(Records provided)

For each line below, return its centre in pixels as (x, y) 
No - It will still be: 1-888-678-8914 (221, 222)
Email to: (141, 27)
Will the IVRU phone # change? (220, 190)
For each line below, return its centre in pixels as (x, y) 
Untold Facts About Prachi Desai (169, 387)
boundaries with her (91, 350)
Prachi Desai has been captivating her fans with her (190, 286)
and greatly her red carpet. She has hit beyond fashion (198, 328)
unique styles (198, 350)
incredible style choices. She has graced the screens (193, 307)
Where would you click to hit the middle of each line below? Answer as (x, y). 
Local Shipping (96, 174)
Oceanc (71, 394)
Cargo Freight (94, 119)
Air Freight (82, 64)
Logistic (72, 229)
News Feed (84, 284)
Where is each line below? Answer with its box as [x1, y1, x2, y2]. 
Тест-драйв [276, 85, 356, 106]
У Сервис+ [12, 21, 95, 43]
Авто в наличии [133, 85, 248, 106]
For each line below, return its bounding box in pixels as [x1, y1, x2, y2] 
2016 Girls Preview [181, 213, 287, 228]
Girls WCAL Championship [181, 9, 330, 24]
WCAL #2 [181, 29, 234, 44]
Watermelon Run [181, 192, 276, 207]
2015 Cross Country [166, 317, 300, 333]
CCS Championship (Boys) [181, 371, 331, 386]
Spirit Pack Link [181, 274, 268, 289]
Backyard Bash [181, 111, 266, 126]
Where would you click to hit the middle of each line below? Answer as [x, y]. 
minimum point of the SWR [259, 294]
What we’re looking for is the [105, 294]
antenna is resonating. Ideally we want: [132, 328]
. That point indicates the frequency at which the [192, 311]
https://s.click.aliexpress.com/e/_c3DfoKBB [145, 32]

(End Records provided)
(Records provided)

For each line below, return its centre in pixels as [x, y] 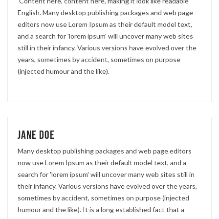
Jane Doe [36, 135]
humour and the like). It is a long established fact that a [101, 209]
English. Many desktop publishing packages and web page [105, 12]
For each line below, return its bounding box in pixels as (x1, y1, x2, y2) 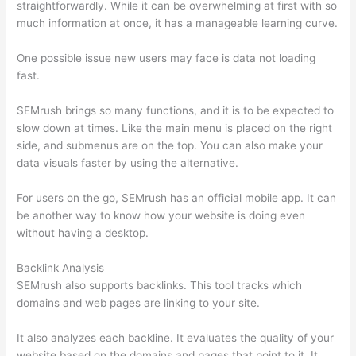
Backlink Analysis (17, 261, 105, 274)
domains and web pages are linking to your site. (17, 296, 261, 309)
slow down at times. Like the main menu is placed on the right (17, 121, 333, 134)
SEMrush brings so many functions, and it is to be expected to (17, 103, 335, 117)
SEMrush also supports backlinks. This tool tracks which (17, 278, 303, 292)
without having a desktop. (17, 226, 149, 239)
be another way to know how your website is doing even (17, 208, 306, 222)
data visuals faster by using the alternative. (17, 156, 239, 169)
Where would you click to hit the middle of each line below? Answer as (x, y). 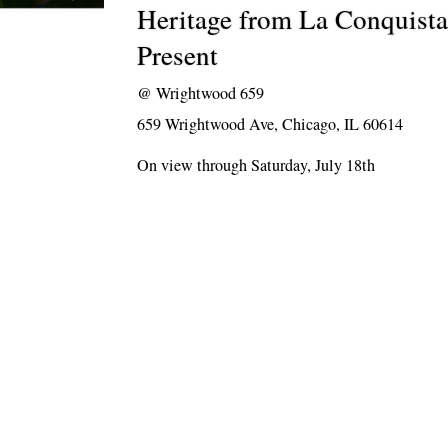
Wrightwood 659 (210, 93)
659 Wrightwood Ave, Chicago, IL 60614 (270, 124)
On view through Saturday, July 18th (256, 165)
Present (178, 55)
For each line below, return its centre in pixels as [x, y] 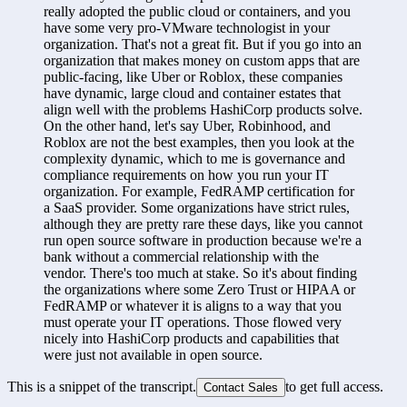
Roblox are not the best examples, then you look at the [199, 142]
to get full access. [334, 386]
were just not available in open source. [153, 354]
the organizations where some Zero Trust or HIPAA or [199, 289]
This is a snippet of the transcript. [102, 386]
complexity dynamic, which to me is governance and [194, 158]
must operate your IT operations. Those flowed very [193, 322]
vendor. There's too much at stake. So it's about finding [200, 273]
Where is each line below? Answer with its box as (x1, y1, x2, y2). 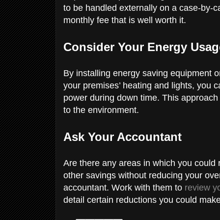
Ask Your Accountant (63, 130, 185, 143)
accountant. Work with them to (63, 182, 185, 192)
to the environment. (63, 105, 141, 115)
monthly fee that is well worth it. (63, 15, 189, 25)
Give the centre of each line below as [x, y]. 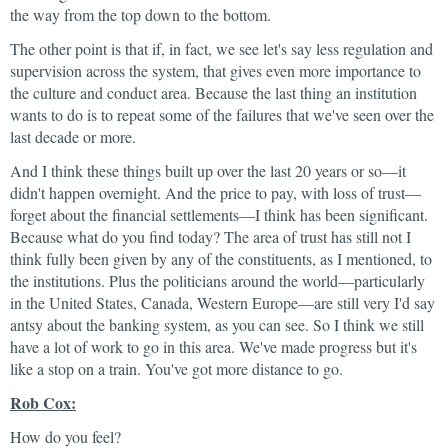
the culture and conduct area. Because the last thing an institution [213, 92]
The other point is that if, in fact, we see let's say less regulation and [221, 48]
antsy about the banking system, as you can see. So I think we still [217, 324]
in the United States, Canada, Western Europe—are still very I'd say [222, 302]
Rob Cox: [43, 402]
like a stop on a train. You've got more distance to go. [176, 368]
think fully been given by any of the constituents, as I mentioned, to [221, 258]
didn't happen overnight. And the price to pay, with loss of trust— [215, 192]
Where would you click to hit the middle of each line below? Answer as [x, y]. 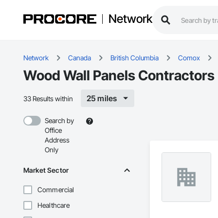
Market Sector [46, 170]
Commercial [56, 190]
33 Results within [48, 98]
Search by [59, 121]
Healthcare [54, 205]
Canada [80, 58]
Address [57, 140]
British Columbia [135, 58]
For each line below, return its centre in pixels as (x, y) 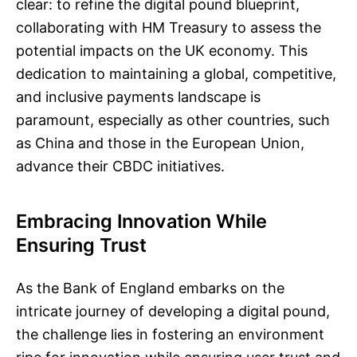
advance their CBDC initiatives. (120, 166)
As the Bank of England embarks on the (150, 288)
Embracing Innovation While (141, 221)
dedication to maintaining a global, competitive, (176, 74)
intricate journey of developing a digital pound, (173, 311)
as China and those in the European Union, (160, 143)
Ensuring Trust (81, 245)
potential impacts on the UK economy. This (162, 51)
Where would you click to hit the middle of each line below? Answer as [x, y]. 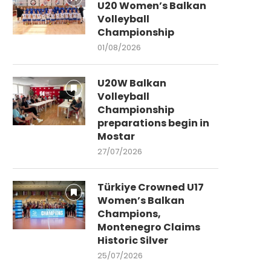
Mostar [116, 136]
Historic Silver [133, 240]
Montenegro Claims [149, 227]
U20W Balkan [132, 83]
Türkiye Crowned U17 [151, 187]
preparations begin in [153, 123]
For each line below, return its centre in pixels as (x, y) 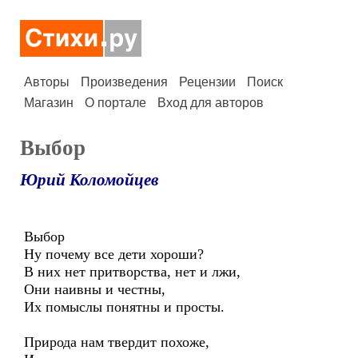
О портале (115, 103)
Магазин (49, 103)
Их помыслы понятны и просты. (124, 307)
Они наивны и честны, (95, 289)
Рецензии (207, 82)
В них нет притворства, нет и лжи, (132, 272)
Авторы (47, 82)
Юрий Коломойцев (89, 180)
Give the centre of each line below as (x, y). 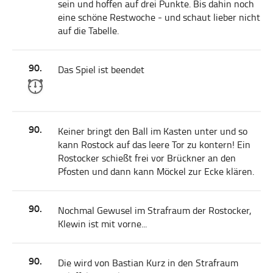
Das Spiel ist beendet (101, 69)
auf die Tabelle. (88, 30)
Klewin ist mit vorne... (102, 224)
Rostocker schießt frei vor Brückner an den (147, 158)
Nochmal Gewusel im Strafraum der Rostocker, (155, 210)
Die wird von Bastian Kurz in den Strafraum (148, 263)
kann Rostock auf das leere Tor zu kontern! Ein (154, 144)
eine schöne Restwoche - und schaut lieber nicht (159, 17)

(End Records provided)
(Records provided)

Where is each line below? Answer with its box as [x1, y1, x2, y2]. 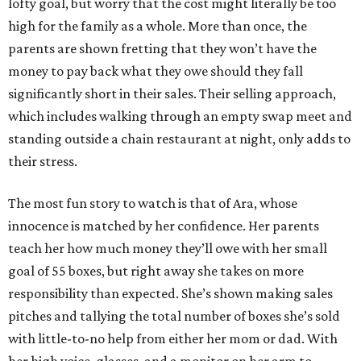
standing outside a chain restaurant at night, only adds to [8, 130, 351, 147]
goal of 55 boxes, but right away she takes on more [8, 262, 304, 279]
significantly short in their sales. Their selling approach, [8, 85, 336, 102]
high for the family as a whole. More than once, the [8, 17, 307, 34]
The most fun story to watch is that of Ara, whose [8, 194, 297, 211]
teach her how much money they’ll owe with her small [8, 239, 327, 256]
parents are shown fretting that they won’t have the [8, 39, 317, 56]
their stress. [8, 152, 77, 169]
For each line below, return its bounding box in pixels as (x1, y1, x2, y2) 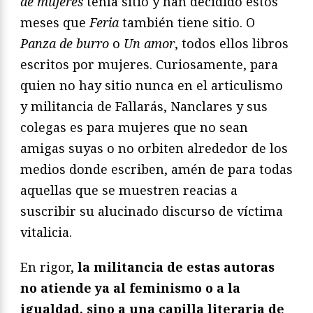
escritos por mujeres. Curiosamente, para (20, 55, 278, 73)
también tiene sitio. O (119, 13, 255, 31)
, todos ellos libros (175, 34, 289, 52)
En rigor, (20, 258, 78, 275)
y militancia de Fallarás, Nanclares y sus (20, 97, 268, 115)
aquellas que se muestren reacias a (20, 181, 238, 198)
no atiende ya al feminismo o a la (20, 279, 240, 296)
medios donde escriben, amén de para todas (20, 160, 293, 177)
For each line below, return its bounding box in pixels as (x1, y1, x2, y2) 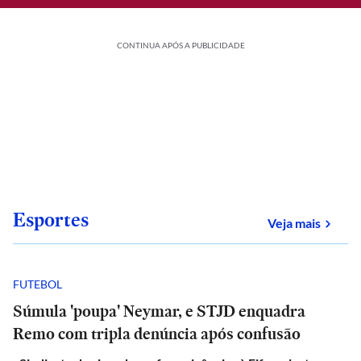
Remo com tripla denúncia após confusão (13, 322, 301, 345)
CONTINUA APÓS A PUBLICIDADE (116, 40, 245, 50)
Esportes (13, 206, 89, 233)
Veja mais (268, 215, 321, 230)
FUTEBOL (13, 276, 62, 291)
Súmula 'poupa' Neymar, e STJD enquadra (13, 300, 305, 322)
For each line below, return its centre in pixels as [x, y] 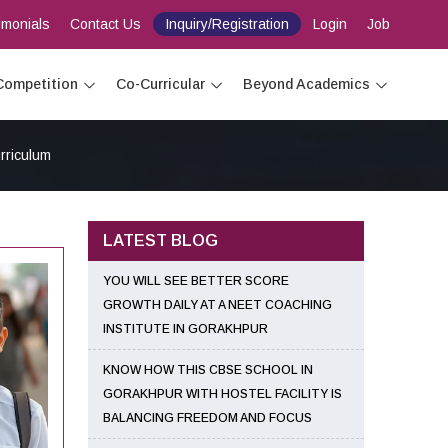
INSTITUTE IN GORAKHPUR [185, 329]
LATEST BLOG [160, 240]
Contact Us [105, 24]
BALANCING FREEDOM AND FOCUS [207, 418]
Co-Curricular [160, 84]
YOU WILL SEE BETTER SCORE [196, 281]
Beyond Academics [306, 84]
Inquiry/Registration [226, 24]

(End Records provided)

*About this task*
Copy exactly, without pictures, the lines above from the one with "Present (178, 55)" down to the one with "in the United", inclusive.

*Solution for this task*
Present (178, 55)
For each line below, return its centre in pixels as [x, y] 
Roblox are not the best examples, then you look at the [199, 142]
to get full access. [334, 386]
were just not available in open source. [153, 354]
the organizations where some Zero Trust or HIPAA or [199, 289]
This is a snippet of the transcript. [102, 386]
complexity dynamic, which to me is governance and [194, 158]
must operate your IT operations. Those flowed very [193, 322]
vendor. There's too much at stake. So it's about finding [200, 273]
Where is each line below? Answer with its box as (x1, y1, x2, y2). 
Ask Your Accountant (63, 130, 185, 143)
accountant. Work with them to (63, 182, 185, 192)
to the environment. (63, 105, 141, 115)
monthly fee that is well worth it. (63, 15, 189, 25)
Give the centre of each line below as [x, y]. 
the culture and conduct area. Because the last thing an institution [213, 92]
The other point is that if, in fact, we see let's say less regulation and [221, 48]
antsy about the banking system, as you can see. So I think we still [217, 324]
in the United States, Canada, Western Europe—are still very I'd say [222, 302]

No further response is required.